Kateryna erklärt, dass es aber auch beruflich Perspektiven gab: "Unsere Hochschule hat entschieden, alle ukrainischen Studenten aufzunehmen und die Professoren waren bereit, extra Studenten aufzunehmen, obwohl alle Klassen voll waren."
Musikhochschule nahm 25 bis 30 Studierende auf
Die Hilfe der Hochschule hatte mehrere Ebenen, erklärt Maria Pallasch, Referentin des Hochschulpräsidenten. Über ihren Schreibtisch ging besonders viel Organisationsarbeit. "Wir hatten einmal die Studierenden hier an der Hochschule, die die finanzielle Grundlage verloren haben und gleichzeitig kamen die Anfragen von Studierenden bzw. von Musikerinnen und Musikern aus der Ukraine: 'Wir wollen raus! Wir sind auf dem Weg, können wir zu Euch?‘ Das lief parallel, und wir haben dann eine Gruppe von 25 bis 30 Musiker:innen aufgenommen."

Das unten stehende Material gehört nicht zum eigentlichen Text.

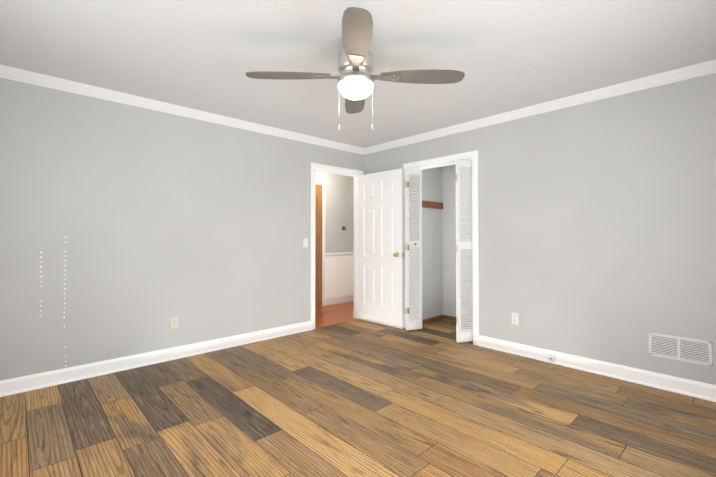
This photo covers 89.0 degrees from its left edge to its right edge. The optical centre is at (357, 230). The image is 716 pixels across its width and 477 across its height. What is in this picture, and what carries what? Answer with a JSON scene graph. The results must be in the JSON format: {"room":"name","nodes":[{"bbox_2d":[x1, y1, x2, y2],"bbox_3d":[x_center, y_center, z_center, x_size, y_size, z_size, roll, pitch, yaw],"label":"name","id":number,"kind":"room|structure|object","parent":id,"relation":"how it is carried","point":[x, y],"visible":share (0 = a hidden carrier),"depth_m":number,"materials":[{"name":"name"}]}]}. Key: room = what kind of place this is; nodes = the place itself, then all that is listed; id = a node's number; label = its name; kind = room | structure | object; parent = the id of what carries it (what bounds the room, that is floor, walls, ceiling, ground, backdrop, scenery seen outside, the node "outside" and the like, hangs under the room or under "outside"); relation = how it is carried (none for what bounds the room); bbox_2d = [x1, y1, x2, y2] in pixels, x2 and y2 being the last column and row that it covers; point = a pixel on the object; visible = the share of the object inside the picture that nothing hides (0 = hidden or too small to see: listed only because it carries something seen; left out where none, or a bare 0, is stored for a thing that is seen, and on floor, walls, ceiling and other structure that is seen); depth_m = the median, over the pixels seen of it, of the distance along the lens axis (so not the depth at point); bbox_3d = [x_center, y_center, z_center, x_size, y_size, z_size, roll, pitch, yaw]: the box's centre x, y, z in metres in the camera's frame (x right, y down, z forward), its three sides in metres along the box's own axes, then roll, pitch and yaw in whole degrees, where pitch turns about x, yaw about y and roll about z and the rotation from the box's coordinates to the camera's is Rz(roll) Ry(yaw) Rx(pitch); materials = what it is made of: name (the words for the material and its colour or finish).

Zu stemmen war das nur gemeinsam mit Studenten und Studentinnen vor Ort wie Kateryna Boskina. Dass sie sich engagieren und einbringen würde, war für die Violinistin selbstverständlich: "Ich wusste nicht, wie ich meinem Land helfen kann. Ich fühlte mich irgendwie in dem Sinne hilflos, dass ich meiner Familie nicht helfen kann. Und dann kam dieses Angebot und ich dachte 'Ja, das kann ich machen! Und so kann ich wenigstens meinem Land helfen.'"
Hilfe und Solidarität als Grundwert
Für das, was an der Hamburger Musikhochschule innerhalb kürzester Zeit möglich wurde, sind Anastasiia und Kateryna sehr dankbar, das betonen sie immer wieder. Und der Hochschule selbst ist es sehr wichtig, dass es gelungen ist, die Hilfe für Studierende aus der Ukraine, aber auch aus Belarus und Russland, die finanziell in Not geraten sind, zu verstetigen. Aus allen drei Ländern stehen junge Menschen regelmäßig gemeinsam auf der Bühne. Hilfe und Solidarität mit allen, die sie brauchen, das gehöre zu den Grundwerten der Einrichtung, sagt Maria Pallasch: "Man differenziert hier nicht in verschiedene Nationen, sondern wir sind ja einfach Musikerinnen und Musiker, Regiestudierende, Schauspielstudierende."
Musik gibt Hoffnung
Etwas, das auch die beiden jungen Ukrainerinnen teilen, auch, wenn das durch den Krieg schwerfällt. Sie blicken nach wie vor mit Sorge in ihre Heimat. Aus Katerynas Familie kämpfen seit Monaten mehrere Verwandte an der Front in der Ostukraine. Und auch Anastasiia sagt, dass sich die Lage aktuell wieder verschärft: "Ich vermisse meine Familie, aber zum Glück geht es ihnen gut."
Was ihnen hilft und Hoffnung gibt? Die Musik: "Musik bleibt immer und lebt immer. Und Musik ist ein Weg für alle Leute, in stressigen Situationen Ruhe zu finden, weil alle Leute brauchen Licht in diesen schwierigen Zeiten." Und dann spielen Anastasiia und Kateryna gemeinsam ein ukrainisches Volkslied. Es erzählt von der Schönheit und Liebe zu ihrer Heimat, ganz egal, wie weit man von der Ukraine entfernt ist.